Antes dela, Claudia Peirano, que havia sido indicada para a Subsecretaria de Educação, deixou o cargo após ser questionada pelo movimento estudantil por não apoiar a gratuidade plena do sistema. As outras duas baixas foram a de Hugo Lara, subsecretário de Agricultura que enfrenta processo por delitos econômicos; e de Miguel Moreno, do Ministério de Bens Nacionais, condenado por molestar uma mulher no metrô.

Obstáculos

Pôr em prática o que pretende não será tarefa fácil para Bachelet, que prometeu, além de tornar o sistema educacional totalmente gratuito, aumentar de forma progressiva os impostos das empresas para arrecadar mais de 8 bilhões de dólares e reformar a Constituição.

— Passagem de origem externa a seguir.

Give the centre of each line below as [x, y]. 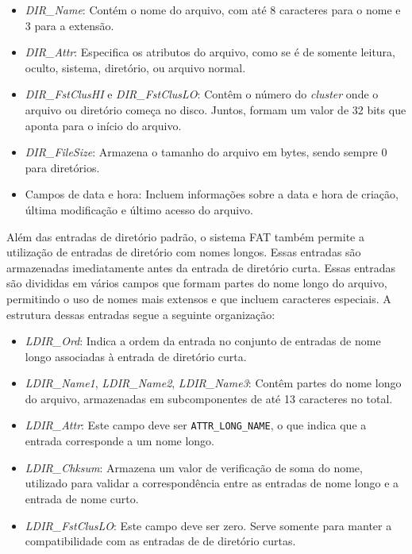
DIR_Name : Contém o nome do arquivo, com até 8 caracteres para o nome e [213, 10]
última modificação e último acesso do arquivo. [139, 209]
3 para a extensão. [69, 25]
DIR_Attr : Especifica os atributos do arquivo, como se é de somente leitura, [210, 52]
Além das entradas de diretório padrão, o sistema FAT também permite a [185, 236]
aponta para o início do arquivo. [103, 125]
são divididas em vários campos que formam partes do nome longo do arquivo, [197, 283]
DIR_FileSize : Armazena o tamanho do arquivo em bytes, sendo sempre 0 [206, 152]

Mesmo com uma base governista que conta com 67 deputados e 21 senadores – contra, respectivamente, 49 e 16 da oposição –, Bachelet terá que negociar a aprovação de parte de seu programa de campanha com a oposição.

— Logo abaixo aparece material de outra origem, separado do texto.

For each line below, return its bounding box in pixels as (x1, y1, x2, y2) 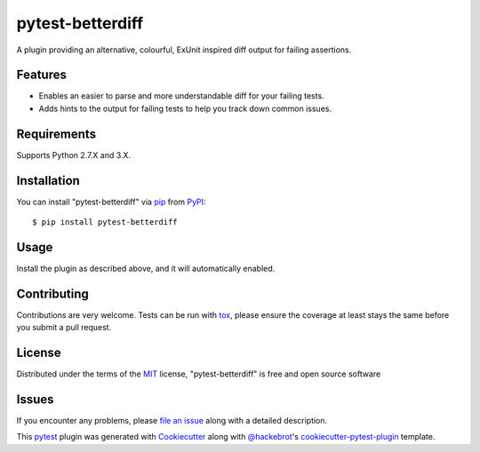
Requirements (16, 126, 97, 141)
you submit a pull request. (16, 322, 112, 333)
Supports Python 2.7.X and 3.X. (16, 149, 132, 160)
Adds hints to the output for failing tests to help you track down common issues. (38, 103, 332, 114)
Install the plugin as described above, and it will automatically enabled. (16, 263, 276, 274)
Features (16, 67, 67, 83)
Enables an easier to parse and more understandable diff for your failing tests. (38, 91, 324, 101)
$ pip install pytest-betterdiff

Proteste von Studenten in Chile Oktober 2013
Bachelet deverá ser alvo de manifestações de estudantes, caso não leve a cabo promessas feitasFoto: Reuters

A presidente não deverá ter problemas para aprovar a reforma tributária – que precisa de 61 votos na Câmara e 20 no Senado. Porém, para a reforma da Educação (69 deputados e 22 senadores) e para a reforma constitucional (80 deputados e 25 senadores), Bachelet terá que garantir o apoio da futura base governista e de deputados independentes e senadores simpáticos às causas.

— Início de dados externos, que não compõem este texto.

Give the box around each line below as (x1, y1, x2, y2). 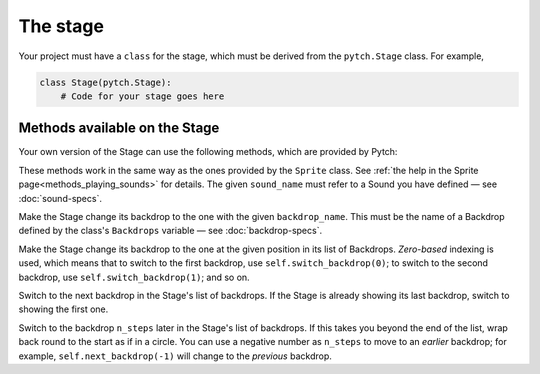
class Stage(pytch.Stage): (39, 76, 172, 88)
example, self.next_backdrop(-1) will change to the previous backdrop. (18, 350, 332, 362)
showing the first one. (18, 303, 109, 315)
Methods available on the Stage (18, 120, 220, 137)
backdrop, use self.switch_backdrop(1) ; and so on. (18, 271, 250, 283)
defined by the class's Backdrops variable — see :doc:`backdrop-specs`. (18, 225, 323, 237)
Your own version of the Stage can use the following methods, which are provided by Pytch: (18, 146, 398, 158)
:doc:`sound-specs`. (18, 192, 102, 204)

"Bachelet tem uma agenda mais ousada e menos clareza se vai conseguir bases políticas para aprovar as reformas. Ao mesmo tempo, ela tem uma força na sociedade, que chancelou a vitória nas urnas", afirma o cientista político Valeriano Costa, da Unicamp. "Esse é um cenário interessante, já que o Chile é um país de política estável e clara quanto à competição dos diferentes grupos políticos. Essa clareza traz certa estabilidade e, também, dificuldades de realizar mudanças."

Ao passo que tenta aprovar os projetos, a presidente deverá estar sobre constante pressão. Por um lado, os estudantes prometem não descansar enquanto as medidas – principalmente a educação gratuita – não forem implementadas. Por outro, os oposicionistas deverão tentar barrar a aprovação das promessas de Bachelet e fazer de tudo para enfraquecer o governo de centro-esquerda.

Políticas sociais

Apesar de o Chile ser tido como um país-modelo na América do Sul em relação ao desenvolvimento econômico, as políticas sociais das últimas duas décadas não acompanharam o crescimento. Um dos exemplos é o sistema educacional, que foi privatizado durante o regime de Augusto Pinochet (1973-1990), e hoje centra as reivindicações dos jovens.

Famílias chegam a contrair dívidas de milhares de pesos chilenos para pagar a educação de seus filhos, mesmo que eles estudem em universidades estatais – já que a educação, no país, é administrada por parcerias público-privadas. As universidades públicas chegam às vezes a cobrar mensalidades mais altas do que as instituições privadas.

A economia chilena cresceu em média 5,6% durante os quatro anos do governo Sebastián Piñera, mas apesar de ter reduzido levemente as desigualdades sociais, não foi suficiente para mudar o panorama geral. Segundo um estudo de 2013 da Organização para a Cooperação e Desenvolvimento Econômico (OCDE), a renda dos 10% mais ricos no país é 27 vezes maior do que a dos 10% mais pobres. Entre as 34 economias da entidade, a chilena aparece em último lugar no ranking.

Augusto Pinochet
O ex-ditador Pinochet privatizou o sistema de educação e saúde no ChileFoto: picture-alliance/dpa

"O modelo do ponto de vista econômico trouxe consequências muito positivas para o país", afirma José Niemeyer, coordenador da graduação em Relações Internacionais do Ibmec/RJ. "Mas uma sociedade não vive só de desenvolvimento econômico, é necessário desenvolvimento político e social. O Chile tem muitas reformas a fazer para se obter um progresso social."

Mesmo que a presidente não tenha feito muito para reduzir a desigualdade em seu primeiro mandato (2006-2010), a candidata já deixa claro antes de seguir para o segundo que o plano para tentar tornar mais igual a sociedade está traçado, mesmo que um aumento de impostos para empresas possa de alguma forma influenciar o desenvolvimento econômico.

"Fomos capazes de reduzir a pobreza, aumentar a mobilidade social e melhorar as condições de vida. Mas a desigualdade ainda é um desafio", disse Bachelet em recente entrevista ao jornal "Washington Post".